Gregory David Roberts’ wildly popular novel was flying off the shelves in 2003 and the screen rights were sold soon after. Russell Crowe was attached, then Johnny Depp, and for a while there, it was Joel Edgerton. Peter Weir was going to direct at one point.

After more than a decade of development hell, Shantaram the movie morphed into Shantaram the TV show. In some ways, it makes more sense – streaming had overtaken cinema and the book runs more than 900 pages.

But even as the TV production ramped up, the off-screen dramas weren’t over. At that point, in 2019, Oscar nominated screenwriter Eric Warren Singer had been tapped to write the scripts and Australian director Justin Kurzel was to be the set-up director.

Two episodes were shot in Melbourne and Mumbai before it was shut down – the show wasn’t going in the right direction and, reported The Age’s Karl Quinn, the remaining scripts weren’t ready.

By the time the cameras rolled again in mid-2021, this time in Thailand, Shantaram was basically restarting from scratch. There was a new showrunner, Steve Lightfoot (The Punisher, Hannibal), while Bharat Nalluri would direct the first episodes.

With a backstory like that, it’s a miracle that there even is a Shantaram series at all, let alone 10 episodes of a lush and intriguing albeit slow-burn drama.

If you’re one of the people who didn’t make your way through Roberts’ doorstopper of a book, the late-1970s-set story is about Lin (Charlie Hunnam), an Australian man who escapes a Victorian prison where he is serving a 19-year sentence for bank robbery, during which a cop was killed.

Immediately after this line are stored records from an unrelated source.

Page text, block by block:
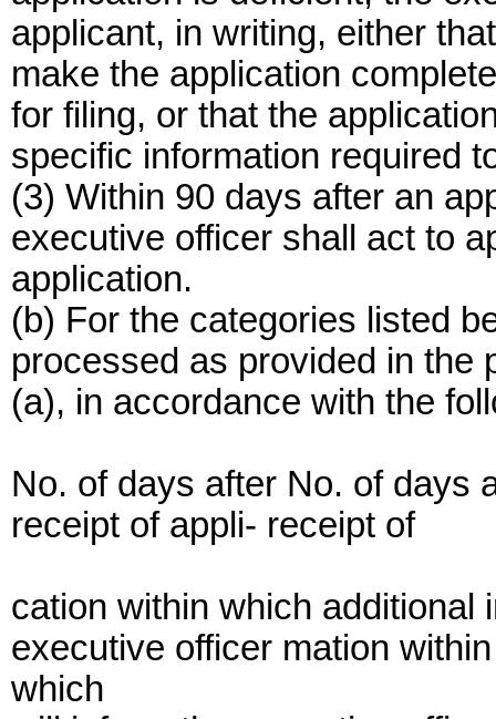
applicant, in writing, either
make the application
for filing, or that the
specific information required
(3) Within 90 days after an
executive officer shall act to
application.
(b) For the categories listed
processed as provided in the
(a), in accordance with the
No. of days after No. of days
receipt of appli- receipt of
cation within which additional
executive officer mation within
which
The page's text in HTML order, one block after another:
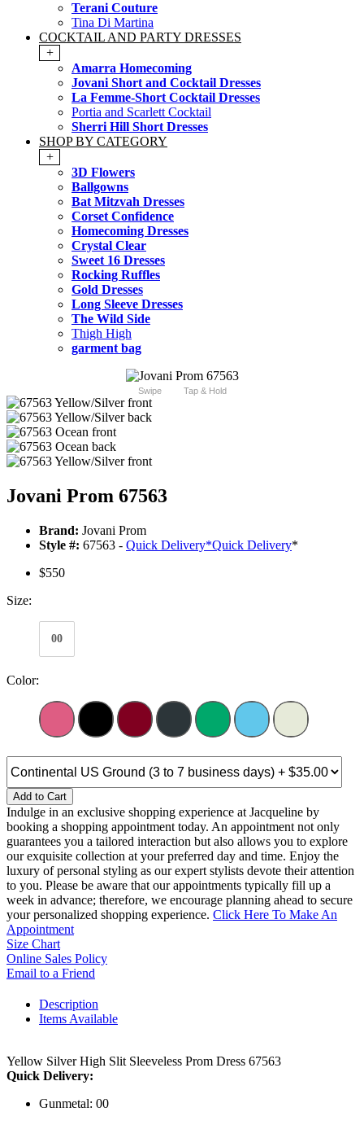
Terani Couture
Tina Di Martina
COCKTAIL AND PARTY DRESSES
+
Amarra Homecoming
Jovani Short and Cocktail Dresses
La Femme-Short Cocktail Dresses
Portia and Scarlett Cocktail
Sherri Hill Short Dresses
SHOP BY CATEGORY
+
3D Flowers
Ballgowns
Bat Mitzvah Dresses
Corset Confidence
Homecoming Dresses
Crystal Clear
Sweet 16 Dresses
Rocking Ruffles
Gold Dresses
Long Sleeve Dresses
The Wild Side
Thigh High
garment bag
Swipe Tap & Hold
Jovani Prom 67563
Brand: Jovani Prom
Style #: 67563 - Quick Delivery*Quick Delivery*
$550
Size:
00
Color:
Add to Cart
Indulge in an exclusive shopping experience at Jacqueline by
booking a shopping appointment today. An appointment not only
guarantees you a tailored interaction but also allows you to explore
our exquisite collection at your preferred day and time. Enjoy the
luxury of personal styling as our expert stylists devote their attention
to you. Please be aware that our appointments typically fill up a
week in advance; therefore, we encourage planning ahead to secure
your personalized shopping experience. Click Here To Make An
Appointment
Size Chart
Online Sales Policy
Email to a Friend
Description
Items Available
Yellow Silver High Slit Sleeveless Prom Dress 67563
Quick Delivery:
Gunmetal: 00

With his share of the loot and a fake New Zealand passport, Lin flees to Mumbai, then Bombay, where he meets the enterprising Prabu (Shubham Saraf), a local guide with whom he forms a deep friendship.

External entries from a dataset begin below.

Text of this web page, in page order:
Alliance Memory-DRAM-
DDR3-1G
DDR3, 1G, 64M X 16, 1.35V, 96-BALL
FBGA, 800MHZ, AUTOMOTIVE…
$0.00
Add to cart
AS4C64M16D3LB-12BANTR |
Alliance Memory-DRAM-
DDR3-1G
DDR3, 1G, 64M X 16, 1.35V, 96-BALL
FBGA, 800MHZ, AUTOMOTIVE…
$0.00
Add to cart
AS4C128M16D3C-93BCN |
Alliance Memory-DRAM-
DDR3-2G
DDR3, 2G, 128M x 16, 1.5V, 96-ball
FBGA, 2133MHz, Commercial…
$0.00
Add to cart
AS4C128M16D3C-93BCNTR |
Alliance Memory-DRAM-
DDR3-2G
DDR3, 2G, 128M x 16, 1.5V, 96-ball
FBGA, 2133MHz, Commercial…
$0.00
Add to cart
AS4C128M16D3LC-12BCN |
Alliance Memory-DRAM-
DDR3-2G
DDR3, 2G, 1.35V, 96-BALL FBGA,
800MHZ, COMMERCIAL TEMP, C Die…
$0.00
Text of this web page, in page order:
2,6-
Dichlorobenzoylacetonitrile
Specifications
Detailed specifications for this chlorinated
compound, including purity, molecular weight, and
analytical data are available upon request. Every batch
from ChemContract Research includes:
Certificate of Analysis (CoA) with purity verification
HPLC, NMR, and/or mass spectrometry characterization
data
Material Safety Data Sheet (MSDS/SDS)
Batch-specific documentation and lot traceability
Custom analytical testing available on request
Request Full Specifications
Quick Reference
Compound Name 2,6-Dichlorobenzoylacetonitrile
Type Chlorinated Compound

Lin also meets a community of drifters and outsiders in one of the ex-pat bars, a collection of people from elsewhere, including pimps, a sex worker and the well-connected Karla (Antonia Desplat).

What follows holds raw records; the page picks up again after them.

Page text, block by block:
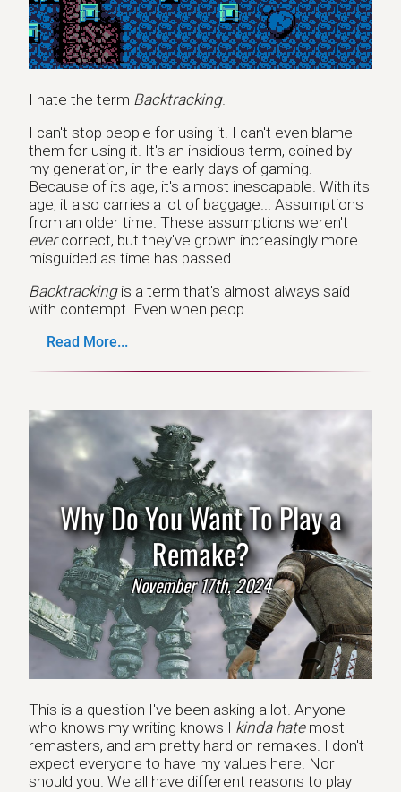
I hate the term Backtracking.
I can't stop people for using it. I can't even blame
them for using it. It's an insidious term, coined by
my generation, in the early days of gaming.
Because of its age, it's almost inescapable. With its
age, it also carries a lot of baggage... Assumptions
from an older time. These assumptions weren't
evercorrect, but they've grown increasingly more
misguided as time has passed.
Backtrackingis a term that's almost always said
with contempt. Even when peop...
Read More...
Why Do You Want To Play a
Remake?
November 17th, 2024
This is a question I've been asking a lot. Anyone
who knows my writing knows I kinda hatemost
remasters, and am pretty hard on remakes. I don't
expect everyone to have my values here. Nor
should you. We all have different reasons to play
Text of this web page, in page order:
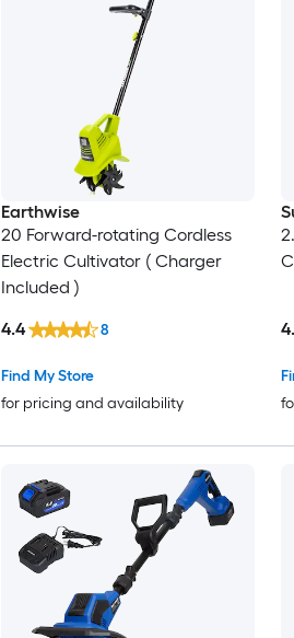
Earthwise
20 Forward-rotating Cordless
Electric Cultivator ( Charger
Included )
Find My Store
for pricing and availability
4.4 8
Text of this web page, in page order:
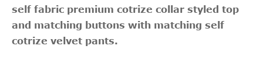
self fabric premium cotrize collar styled top
and matching buttons with matching self
cotrize velvet pants.
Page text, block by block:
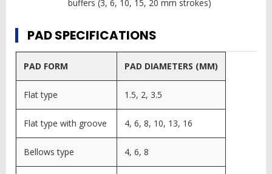
buffers (3, 6, 10, 15, 20 mm strokes)
PAD SPECIFICATIONS
PAD FORM PAD DIAMETERS (MM)
Flat type 1.5, 2, 3.5
Flat type with groove 4, 6, 8, 10, 13, 16
Bellows type 4, 6, 8
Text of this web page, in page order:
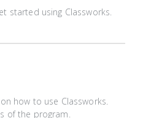
started using Classworks.
how to use Classworks.
of the program.

As a newcomer to this web of thorny motives and criminal relationships, Lin upsets the dynamic, especially when he falls for Karla. He’s also making waves in Prabu’s slum community, which is the target of competing developers out to push out the marginalised and build on the ashes of their homes.

If there’s one thing Shantaram wants you to take away from its first season – it doesn’t get too far into Roberts’ book – it’s that everyone has an agenda, often criminal, except for maybe the redemption-seeking Lin whose motives are mostly to remain out of prison.

The sticky world within the series is full of corruption and almost everyone can be bought.

The show largely avoids the white saviour complex even though he’s hailed within the slum as the doctor who treats everyone’s ails (he was an ambo in Australia). But he stuffs up too often to really be saving anyone.

Shantaram is Lin’s redemption story and while the show doesn’t delve too deeply into the textures of that journey, it does vividly evoke a particular world.

It’s a languid show where not a lot happens but if you have the patience to stick with it – and if Hunnam’s so-so Australian accent doesn’t distract too much – Shantaram is compelling enough to be an immersive story.